Stored records
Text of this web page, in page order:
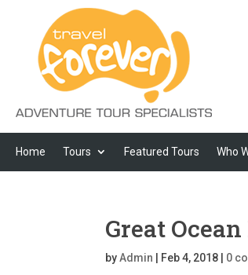
Home Tours Featured Tours Who
Great Ocean
byAdmin Feb 4, 2018 0
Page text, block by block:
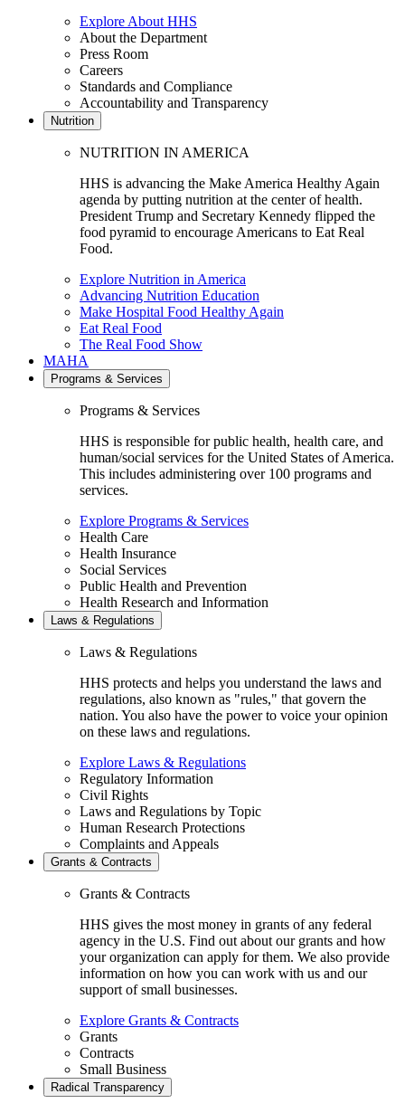
Explore About HHS
About the Department
Press Room
Careers
Standards and Compliance
Accountability and Transparency
Nutrition
NUTRITION IN AMERICA
HHS is advancing the Make America Healthy Again
agenda by putting nutrition at the center of health.
President Trump and Secretary Kennedy flipped the
food pyramid to encourage Americans to Eat Real
Food.
Explore Nutrition in America
Advancing Nutrition Education
Make Hospital Food Healthy Again
Eat Real Food
The Real Food Show
MAHA
Programs & Services
Programs & Services
HHS is responsible for public health, health care, and
human/social services for the United States of America.
This includes administering over 100 programs and
services.
Explore Programs & Services
Health Care
Health Insurance
Social Services
Public Health and Prevention
Health Research and Information
Laws & Regulations
Laws & Regulations
HHS protects and helps you understand the laws and
regulations, also known as "rules," that govern the
nation. You also have the power to voice your opinion
on these laws and regulations.
Explore Laws & Regulations
Regulatory Information
Civil Rights
Laws and Regulations by Topic
Human Research Protections
Complaints and Appeals
Grants & Contracts
Grants & Contracts
HHS gives the most money in grants of any federal
agency in the U.S. Find out about our grants and how
your organization can apply for them. We also provide
information on how you can work with us and our
support of small businesses.
Explore Grants & Contracts
Grants
Contracts
Small Business
Radical Transparency
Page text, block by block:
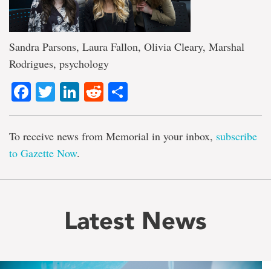
Sandra Parsons, Laura Fallon, Olivia Cleary, Marshal
Rodrigues, psychology
Facebook
TwitterLinkedIn
Reddit
To receive news from Memorial in your inbox, subscribe
to Gazette Now.
Latest News
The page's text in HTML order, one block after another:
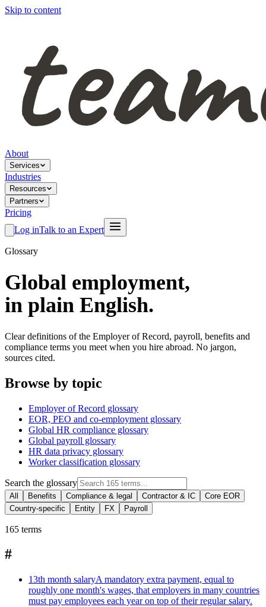
Skip to content
About
Services
Industries
Resources
Partners
Pricing
Log inTalk to an Expert
Glossary
Global employment,
in plain English.
Clear definitions of the Employer of Record, payroll, benefits and
compliance terms you meet when you hire abroad. No jargon,
sources cited.
Browse by topic
Employer of Record glossary
EOR, PEO and co-employment glossary
Global HR compliance glossary
Global payroll glossary
HR data privacy glossary
Worker classification glossary
Search the glossary
All Benefits Compliance & legal Contractor & IC
Core EOR
Country-specific
Entity FX Payroll
165 terms
#
13th month salaryA mandatory extra payment, equal to
roughly one month's wages, that employers in many countries
must pay employees each year on top of their regular salary.
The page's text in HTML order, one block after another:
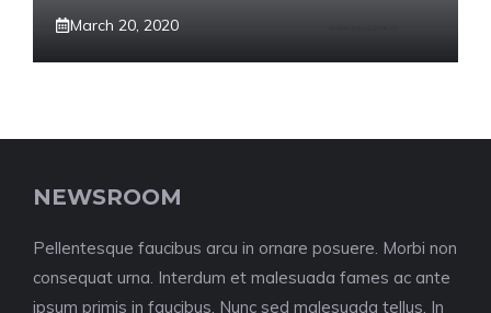
March 20, 2020
NEWSROOM
Pellentesque faucibus arcu in ornare posuere. Morbi non
consequat urna. Interdum et malesuada fames ac ante
ipsum primis in faucibus. Nunc sed malesuada tellus. In
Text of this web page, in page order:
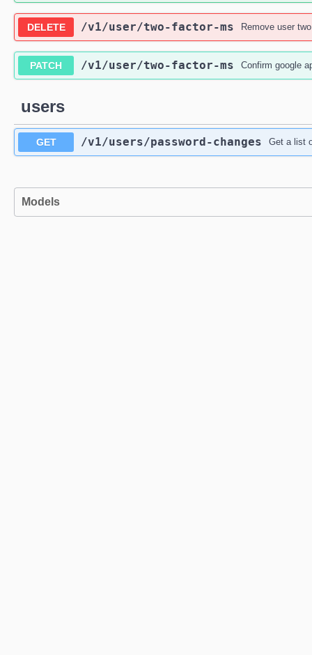
DELETE /v1/user/two-factor-ms Remove user
PATCH /v1/user/two-factor-ms Confirm google
users
GET /v1/users/password-changes Get a list
Models
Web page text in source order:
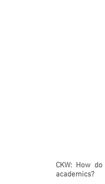
CKW: How
academics?
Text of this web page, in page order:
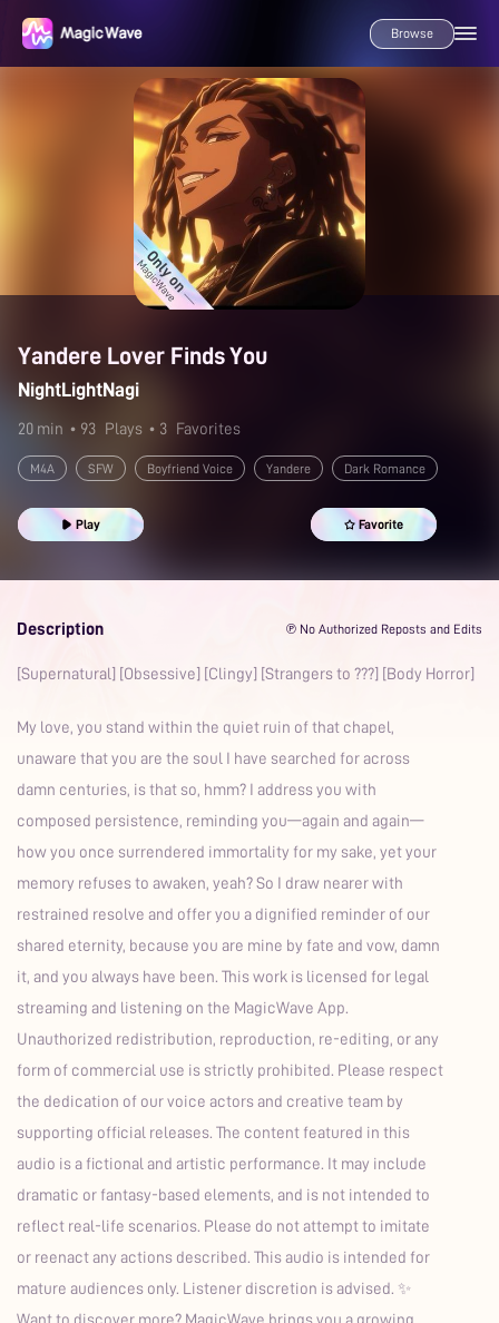
Browse
Yandere Lover Finds You
NightLightNagi
20 min • 93 Plays • 3 Favorites
M4A SFW Boyfriend Voice Yandere Dark Romance
Play
Favorite
Description ℗ No Authorized Reposts and Edits
[Supernatural] [Obsessive] [Clingy] [Strangers to ???] [Body Horror]
My love, you stand within the quiet ruin of that chapel,
unaware that you are the soul I have searched for across
damn centuries, is that so, hmm? I address you with
composed persistence, reminding you—again and again—
how you once surrendered immortality for my sake, yet your
memory refuses to awaken, yeah? So I draw nearer with
restrained resolve and offer you a dignified reminder of our
shared eternity, because you are mine by fate and vow, damn
it, and you always have been. This work is licensed for legal
streaming and listening on the MagicWave App.
Unauthorized redistribution, reproduction, re-editing, or any
form of commercial use is strictly prohibited. Please respect
the dedication of our voice actors and creative team by
supporting official releases. The content featured in this
audio is a fictional and artistic performance. It may include
dramatic or fantasy-based elements, and is not intended to
reflect real-life scenarios. Please do not attempt to imitate
or reenact any actions described. This audio is intended for
mature audiences only. Listener discretion is advised. ✨
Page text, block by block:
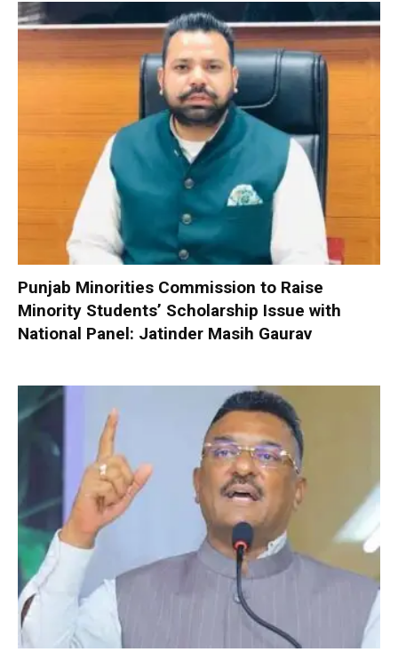
Punjab Minorities Commission to Raise
Minority Students’ Scholarship Issue with
National Panel: Jatinder Masih Gaurav
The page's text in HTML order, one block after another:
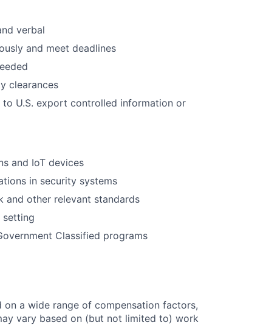
verbal
and meet deadlines
clearances
to U.S. export controlled information or
and IoT devices
in security systems
and other relevant standards
setting
Classified programs
a wide range of compensation factors,
vary based on (but not limited to) work
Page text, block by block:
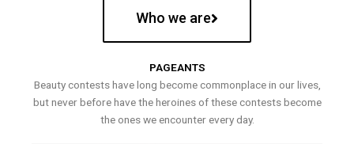
Who we are
PAGEANTS
Beauty contests have long become commonplace in our lives,
but never before have the heroines of these contests become
the ones we encounter every day.
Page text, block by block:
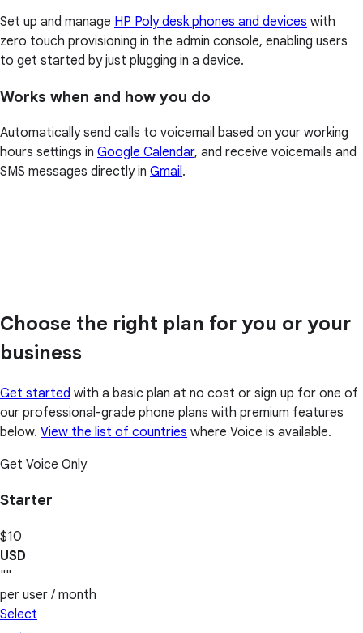
Set up and manage HP Poly desk phones and devices with
zero touch provisioning in the admin console, enabling users
to get started by just plugging in a device.
Works when and how you do
Automatically send calls to voicemail based on your working
hours settings in Google Calendar, and receive voicemails and
SMS messages directly in Gmail.
Choose the right plan for you or your
business
Get started with a basic plan at no cost or sign up for one of
our professional-grade phone plans with premium features
below. View the list of countries where Voice is available.
Get Voice Only
Starter
$10
USD
""
per user / month
Select

◆ What the task requires: Where a line above contains the word "terms", show that line.

◆ Your response:
compliance terms you meet when you hire abroad. No jargon,
165 terms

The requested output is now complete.